Obviously the starting CPU cost of HEAP scan is lower than starting Index Scan where starting IO cost of HEAP is higher than index scan. Put both IO and CPU cost together, the total estimated costs of both operator over same set of data are the same regardless how the data being organized.

You might wonder how I know it. It’s simple. Run the query with one record in the table, you get the costs of the query, then insert one more record, free the cache, update the statisitcs, then run the query again, you will get the costs for 2 records.
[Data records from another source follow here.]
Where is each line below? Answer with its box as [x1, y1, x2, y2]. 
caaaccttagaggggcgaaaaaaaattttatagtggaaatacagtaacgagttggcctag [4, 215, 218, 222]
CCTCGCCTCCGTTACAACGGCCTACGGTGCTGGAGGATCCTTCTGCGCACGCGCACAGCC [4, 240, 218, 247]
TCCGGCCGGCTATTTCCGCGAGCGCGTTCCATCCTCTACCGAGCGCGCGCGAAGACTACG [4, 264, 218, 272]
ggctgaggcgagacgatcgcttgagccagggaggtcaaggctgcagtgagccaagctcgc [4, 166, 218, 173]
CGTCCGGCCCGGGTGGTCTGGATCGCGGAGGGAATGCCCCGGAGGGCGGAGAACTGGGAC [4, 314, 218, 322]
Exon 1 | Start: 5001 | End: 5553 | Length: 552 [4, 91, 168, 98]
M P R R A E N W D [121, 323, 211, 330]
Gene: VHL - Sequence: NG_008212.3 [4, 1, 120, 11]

Repeat those steps for 3 records, 4, 5, …

I create a HEAP with the fact that the size of the record can make a data page to hold 49 records. I used the method explained above and then write down the cost for every run. Well you can see that the IO cost jumps every 49 records (a page) in which CPU cost crease linearly. This cost models above might be helpful for educational purpose. It might not be suitable for the table with large set since I haven’t done it yet. But consider this, the costs of data accessing above are so high. It easily triggers parallel processing threshold. I guess when the table getting bigger, the cost model will be different for those 2 operators, but the concepts should be the same. I will blog it once I have it pointed out. Please be aware of that those models are not officially published by Microsoft and I am sure Microsoft will/might have different definitions than I do

From there, we can see that keeping table or index narrow is the key of the performance. If you have table with large values, varchar(max), you set large value types out of row false, this will improve the performance only when you need to retrieve those large values in your query, but it will hurt the performce when they are not needed.